И вдруг доселе мирный, почтительно безмолвный наш станичный сбор всколыхнулся, взревел грозно, как старый лес в бурю, и генерал с своим адъютантом мгновенно были окружены кипящим кольцом голов, которые сверкали глазами, кричали, трясли яростно бородами. Энергичный генерал сразу увял… За ним не стояло ни одной винтовки — он сообразил это в одно мгновение, — и мгновенно, жалко пал духом… Обстоятельство конфузное, воспетое потом в крылатой частушке, но оно и спасло его от народного самосуда: отступились наши старики, выпустили — уже не генерала, а жалкого старикашку, за перепуганными человеческими чертами которого как-то потускнели и спрятались генеральские погоны и эксельбанты… Посмеялись вслед, плюнули, запрягли быков и выехали на работу…
А через три дня пришел к нам батальон пехоты. Правда, делать ему нечего было, встретил его наш уголок с хлебом-солью. Однако под прикрытием пехоты тот же кавалерийский генерал выхватил у нас десятка два сограждан и долго им пришлось кормить клопов в остроге… Впоследствии — в пятом и шестом годах — наши же второочередные сотни охраняли обширные владения этого генерала от натиска хохлов-крестьян, живших на сиротском наделе вокруг его латифундии. Горька была для нашего угла эта ирония судьбы…
Лет через шесть или семь усмиренному нашему уголку вздумалось снова поднять знамя бунта. Но недавний горький опыт уже научил кое-чему, — мужская половина гражданства отодвинулась назад, в первую линию выдвинули баб: откуда-то возникла и укрепилась уверенность, что на баб суда нет…
Поводом к новому возмущению послужил приезд лесного ревизора с таксаторами: в целях охраны станичных лесов от истребления предписано было ввести правильное лесное хозяйство, разбить леса на деляны, установить очередную рубку.

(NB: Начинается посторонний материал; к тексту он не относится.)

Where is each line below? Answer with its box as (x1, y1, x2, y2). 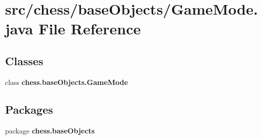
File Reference (38, 18, 141, 39)
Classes (5, 53, 43, 68)
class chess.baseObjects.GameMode (5, 76, 128, 87)
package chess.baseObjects (5, 125, 95, 135)
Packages (5, 101, 53, 117)
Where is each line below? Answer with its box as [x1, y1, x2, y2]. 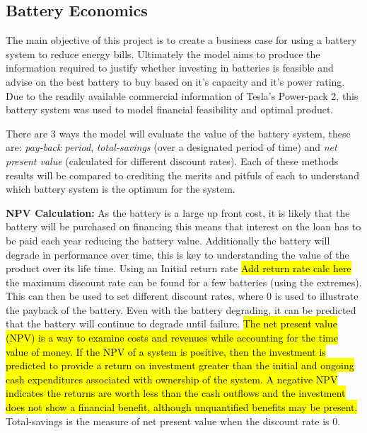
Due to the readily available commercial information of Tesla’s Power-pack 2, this [6, 88, 359, 103]
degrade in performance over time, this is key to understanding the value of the [6, 247, 349, 262]
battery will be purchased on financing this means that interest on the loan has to [6, 219, 361, 234]
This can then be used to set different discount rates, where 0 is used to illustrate [6, 288, 359, 303]
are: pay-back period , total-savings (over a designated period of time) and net [6, 140, 337, 154]
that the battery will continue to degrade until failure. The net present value [6, 316, 337, 331]
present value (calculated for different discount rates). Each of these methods [6, 153, 339, 168]
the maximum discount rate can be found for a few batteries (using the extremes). [6, 274, 362, 289]
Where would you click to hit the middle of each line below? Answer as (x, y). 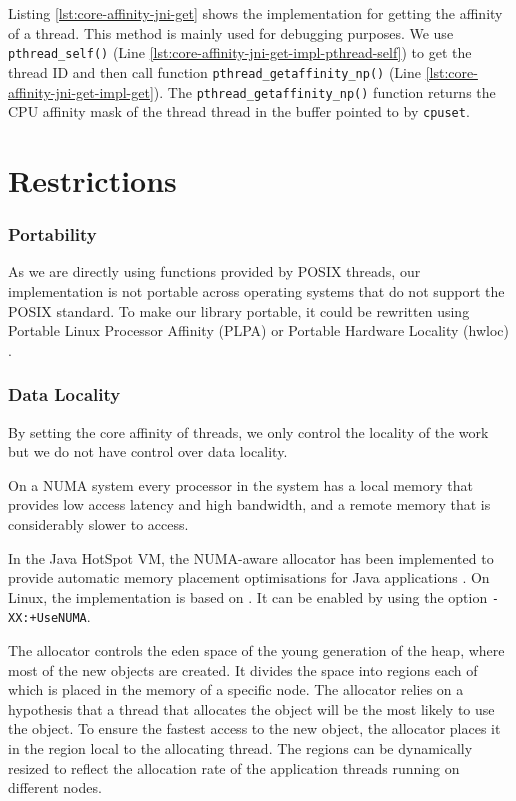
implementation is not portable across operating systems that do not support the (256, 291)
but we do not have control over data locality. (148, 451)
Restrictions (92, 180)
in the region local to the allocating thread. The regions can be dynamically (240, 748)
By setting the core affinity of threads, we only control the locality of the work (248, 431)
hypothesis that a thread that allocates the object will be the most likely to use (251, 708)
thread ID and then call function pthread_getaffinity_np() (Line (214, 71)
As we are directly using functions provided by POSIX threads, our (214, 271)
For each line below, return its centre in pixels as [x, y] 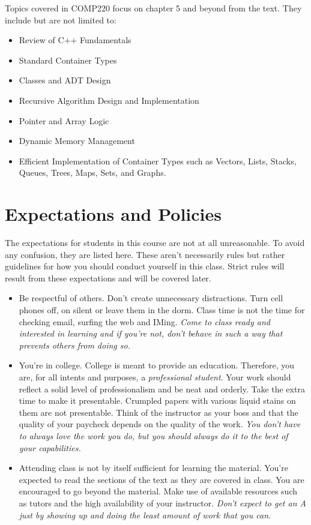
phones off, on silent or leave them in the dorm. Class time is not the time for [162, 310]
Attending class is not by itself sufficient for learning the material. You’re [153, 468]
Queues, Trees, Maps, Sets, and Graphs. [92, 172]
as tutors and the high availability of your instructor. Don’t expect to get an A [162, 502]
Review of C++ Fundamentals [75, 40]
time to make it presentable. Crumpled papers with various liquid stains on [157, 400]
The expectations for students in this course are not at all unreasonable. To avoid [155, 243]
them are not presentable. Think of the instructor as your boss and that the [159, 412]
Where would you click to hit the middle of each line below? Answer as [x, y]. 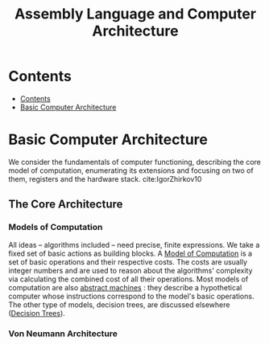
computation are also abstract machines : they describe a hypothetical [125, 287]
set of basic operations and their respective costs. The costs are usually [128, 261]
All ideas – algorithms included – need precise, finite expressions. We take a [134, 244]
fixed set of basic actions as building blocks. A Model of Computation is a [130, 253]
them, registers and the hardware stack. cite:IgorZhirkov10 [105, 179]
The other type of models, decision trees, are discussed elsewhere [119, 304]
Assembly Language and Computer [135, 14]
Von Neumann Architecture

Мой родной угол посмотрел на это, как на покушение отобрать леса «в козну». Рисовалась обывателю грозная перспектива беспощадной охраны, штрафов за потравы, за порубки, судебной волокиты и проч. — пример был на глазах, у соседей, живших рядом с войсковыми лесничествами. А нам с нашим скотом без лесу в летнее время и сунуться некуда, — зарез…
Сперва умоляли ревизора уехать, но ревизор уперся: самому приказано, ослушаться не смеет, а толки станичников — нелепый вздор. Тогда пустили в атаку баб: как только лесничие выехали на работу, бабы с мотыками, граблями, коромыслами и дреколием окружили их и принудили к сдаче.

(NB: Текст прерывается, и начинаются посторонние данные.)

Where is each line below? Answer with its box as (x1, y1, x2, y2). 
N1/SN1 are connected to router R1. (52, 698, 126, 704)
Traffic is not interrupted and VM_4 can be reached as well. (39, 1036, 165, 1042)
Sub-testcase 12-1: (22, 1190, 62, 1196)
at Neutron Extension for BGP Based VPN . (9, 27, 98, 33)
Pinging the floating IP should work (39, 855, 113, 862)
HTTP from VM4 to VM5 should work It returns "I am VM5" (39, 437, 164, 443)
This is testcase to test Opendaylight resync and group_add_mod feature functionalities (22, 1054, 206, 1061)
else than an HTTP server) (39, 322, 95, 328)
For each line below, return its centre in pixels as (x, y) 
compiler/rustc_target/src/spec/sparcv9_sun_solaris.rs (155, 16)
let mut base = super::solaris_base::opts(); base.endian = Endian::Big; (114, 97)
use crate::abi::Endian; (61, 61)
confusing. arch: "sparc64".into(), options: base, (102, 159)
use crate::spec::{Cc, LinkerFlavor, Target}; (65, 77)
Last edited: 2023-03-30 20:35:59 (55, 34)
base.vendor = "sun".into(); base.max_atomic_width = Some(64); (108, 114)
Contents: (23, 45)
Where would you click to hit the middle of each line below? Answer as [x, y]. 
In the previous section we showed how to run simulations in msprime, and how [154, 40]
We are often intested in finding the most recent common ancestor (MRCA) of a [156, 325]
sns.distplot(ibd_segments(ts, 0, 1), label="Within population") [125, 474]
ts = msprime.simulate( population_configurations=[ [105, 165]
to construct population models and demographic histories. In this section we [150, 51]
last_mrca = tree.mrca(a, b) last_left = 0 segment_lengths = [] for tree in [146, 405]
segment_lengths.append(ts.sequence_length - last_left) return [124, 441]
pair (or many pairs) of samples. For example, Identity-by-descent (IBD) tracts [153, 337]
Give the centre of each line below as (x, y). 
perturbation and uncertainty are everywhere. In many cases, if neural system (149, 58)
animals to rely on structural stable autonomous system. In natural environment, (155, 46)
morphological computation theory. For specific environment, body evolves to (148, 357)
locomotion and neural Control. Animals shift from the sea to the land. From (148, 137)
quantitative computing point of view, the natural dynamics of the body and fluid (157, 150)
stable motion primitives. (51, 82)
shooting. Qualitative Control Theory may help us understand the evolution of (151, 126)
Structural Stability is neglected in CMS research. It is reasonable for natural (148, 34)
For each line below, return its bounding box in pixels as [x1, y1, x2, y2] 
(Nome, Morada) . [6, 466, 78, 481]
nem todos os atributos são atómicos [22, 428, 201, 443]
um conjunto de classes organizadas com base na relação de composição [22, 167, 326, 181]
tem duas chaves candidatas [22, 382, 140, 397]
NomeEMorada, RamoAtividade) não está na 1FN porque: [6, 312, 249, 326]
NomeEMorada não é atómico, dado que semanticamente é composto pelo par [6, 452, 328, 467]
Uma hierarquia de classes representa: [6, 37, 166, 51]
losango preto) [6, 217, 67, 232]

Через день прибыл полковник с отрядом, баб забрали, но скоро выпустили: следователи, снимавшие допрос, никаких концов не могли разыскать, бабы сбили всех с толку.
— Прасковья Непорожнева! — спрашивает следователь: — вы были 11-го мая на Панькиной поляне?

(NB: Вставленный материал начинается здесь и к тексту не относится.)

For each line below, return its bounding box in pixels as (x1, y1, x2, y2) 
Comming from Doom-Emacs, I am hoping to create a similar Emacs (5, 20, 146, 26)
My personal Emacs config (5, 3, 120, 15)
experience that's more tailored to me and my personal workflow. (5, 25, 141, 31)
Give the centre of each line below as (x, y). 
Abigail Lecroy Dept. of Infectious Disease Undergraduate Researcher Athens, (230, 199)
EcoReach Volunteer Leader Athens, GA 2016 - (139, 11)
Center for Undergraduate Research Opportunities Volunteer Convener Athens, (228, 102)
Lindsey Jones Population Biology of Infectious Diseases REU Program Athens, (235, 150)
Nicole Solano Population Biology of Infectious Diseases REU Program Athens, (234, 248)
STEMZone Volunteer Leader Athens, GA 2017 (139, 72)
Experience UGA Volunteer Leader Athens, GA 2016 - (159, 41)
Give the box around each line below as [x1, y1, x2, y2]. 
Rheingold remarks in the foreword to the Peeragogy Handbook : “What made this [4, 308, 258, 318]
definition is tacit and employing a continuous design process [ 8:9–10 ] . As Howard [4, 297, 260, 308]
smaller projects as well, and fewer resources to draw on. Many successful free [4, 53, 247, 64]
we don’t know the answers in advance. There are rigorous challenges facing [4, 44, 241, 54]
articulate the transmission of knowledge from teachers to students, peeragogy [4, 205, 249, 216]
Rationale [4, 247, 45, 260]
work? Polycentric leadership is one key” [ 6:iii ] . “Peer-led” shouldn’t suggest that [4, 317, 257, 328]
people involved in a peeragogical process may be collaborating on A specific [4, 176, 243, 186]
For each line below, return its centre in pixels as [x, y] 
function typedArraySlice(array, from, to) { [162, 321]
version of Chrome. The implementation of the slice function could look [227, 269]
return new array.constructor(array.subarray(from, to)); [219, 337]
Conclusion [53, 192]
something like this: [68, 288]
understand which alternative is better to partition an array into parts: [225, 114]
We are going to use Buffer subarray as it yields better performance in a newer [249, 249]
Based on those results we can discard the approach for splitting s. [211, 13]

Рябая сорокалетняя баба-гренадер, с богатырскими плечами, с массивными грудями, говорит басом:
— На Панькиной? Да я кажний божий день хожу туды…
— Зачем это?
— За лягушками. Самая икряная лягушка там живет…
— Вот как! На что же это вам понадобились лягушки?
— Да у меня муж от недуга хворает, третий год лежит, — ну, добрые люди посоветовали: сходи ты, налови лягушек икряных, да лягушачей икрой покорми его… первое средство!..
— А не можете ли объяснить, как случилось, что вы приняли участие в нападении на чинов лесного надзора, — раз вам на Панькиной поляне только лягушки нужны были?
— Лягушки, мой кормилец, лягушки… От недуга болен хозяин…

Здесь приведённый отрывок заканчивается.